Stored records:
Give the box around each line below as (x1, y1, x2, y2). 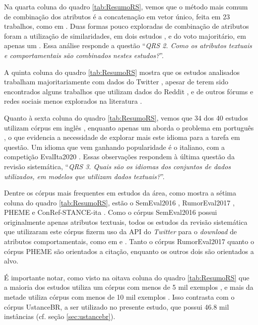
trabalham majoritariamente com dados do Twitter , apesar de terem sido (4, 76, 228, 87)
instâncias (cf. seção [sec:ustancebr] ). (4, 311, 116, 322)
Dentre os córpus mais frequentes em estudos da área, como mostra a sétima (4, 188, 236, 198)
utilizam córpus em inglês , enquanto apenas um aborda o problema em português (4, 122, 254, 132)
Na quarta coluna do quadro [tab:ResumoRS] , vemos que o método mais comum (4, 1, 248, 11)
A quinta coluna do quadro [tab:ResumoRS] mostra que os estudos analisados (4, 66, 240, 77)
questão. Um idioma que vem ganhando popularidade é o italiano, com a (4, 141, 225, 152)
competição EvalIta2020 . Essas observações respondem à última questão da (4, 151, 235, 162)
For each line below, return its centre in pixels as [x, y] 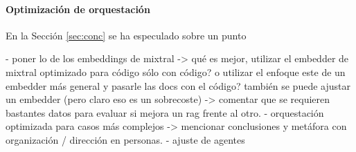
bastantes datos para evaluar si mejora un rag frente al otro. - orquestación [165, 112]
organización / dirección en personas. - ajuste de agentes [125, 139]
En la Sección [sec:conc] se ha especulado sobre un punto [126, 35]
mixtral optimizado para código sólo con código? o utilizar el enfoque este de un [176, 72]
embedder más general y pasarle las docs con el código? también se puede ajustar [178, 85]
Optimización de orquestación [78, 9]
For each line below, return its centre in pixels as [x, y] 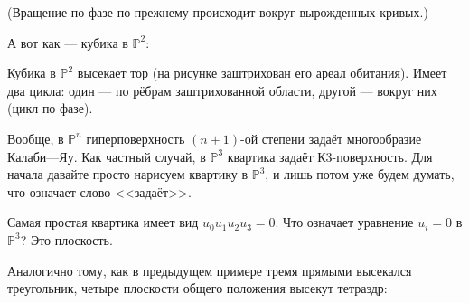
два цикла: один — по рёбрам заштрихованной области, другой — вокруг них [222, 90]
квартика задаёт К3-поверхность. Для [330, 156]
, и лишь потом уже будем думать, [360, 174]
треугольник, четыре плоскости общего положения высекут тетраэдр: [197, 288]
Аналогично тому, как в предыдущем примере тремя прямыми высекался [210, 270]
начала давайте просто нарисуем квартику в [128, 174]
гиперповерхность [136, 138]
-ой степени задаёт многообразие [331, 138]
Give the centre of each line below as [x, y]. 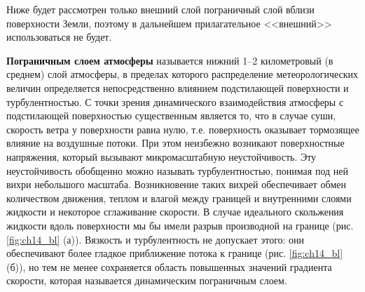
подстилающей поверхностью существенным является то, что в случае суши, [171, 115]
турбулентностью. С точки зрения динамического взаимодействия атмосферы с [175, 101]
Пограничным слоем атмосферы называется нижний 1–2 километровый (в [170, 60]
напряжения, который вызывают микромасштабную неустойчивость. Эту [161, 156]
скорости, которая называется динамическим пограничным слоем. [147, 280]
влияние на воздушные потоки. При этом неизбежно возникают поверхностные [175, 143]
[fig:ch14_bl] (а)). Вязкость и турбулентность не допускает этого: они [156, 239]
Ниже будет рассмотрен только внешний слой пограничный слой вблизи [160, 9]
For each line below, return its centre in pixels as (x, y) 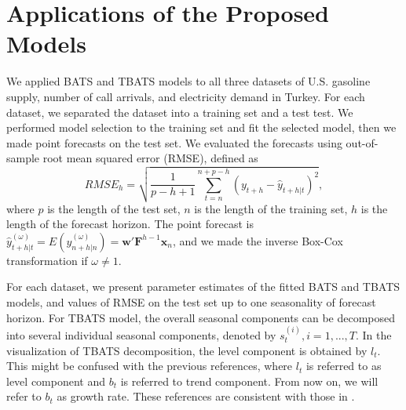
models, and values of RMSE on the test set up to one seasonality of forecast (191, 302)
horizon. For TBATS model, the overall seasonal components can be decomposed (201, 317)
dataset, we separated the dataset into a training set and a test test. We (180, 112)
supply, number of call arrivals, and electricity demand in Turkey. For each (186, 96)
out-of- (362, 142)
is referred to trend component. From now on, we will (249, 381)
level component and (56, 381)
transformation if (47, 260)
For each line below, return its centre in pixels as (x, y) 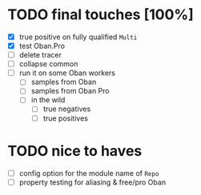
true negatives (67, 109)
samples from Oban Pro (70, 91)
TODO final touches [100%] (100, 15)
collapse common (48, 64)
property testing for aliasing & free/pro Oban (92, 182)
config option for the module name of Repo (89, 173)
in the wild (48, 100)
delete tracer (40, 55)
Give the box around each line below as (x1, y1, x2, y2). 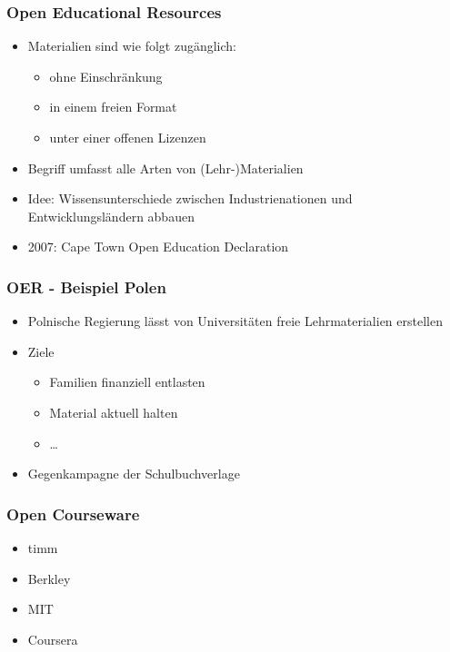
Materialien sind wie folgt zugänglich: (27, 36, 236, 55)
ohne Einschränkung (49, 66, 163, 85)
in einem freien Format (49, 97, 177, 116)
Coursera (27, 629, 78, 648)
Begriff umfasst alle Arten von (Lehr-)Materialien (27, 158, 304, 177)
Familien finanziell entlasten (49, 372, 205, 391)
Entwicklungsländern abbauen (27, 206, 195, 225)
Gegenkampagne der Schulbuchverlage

■ Aim of the exercise
The line containing "Coursera (27, 629, 78, 648)" marks where to begin; the last line of the records marks where to stop. Copy both and all between, exactly.

■ Task result
Coursera (27, 629, 78, 648)
Begriff umfasst alle Arten von (Lehr-)Materialien (27, 158, 304, 177)
Familien finanziell entlasten (49, 372, 205, 391)
Entwicklungsländern abbauen (27, 206, 195, 225)
Gegenkampagne der Schulbuchverlage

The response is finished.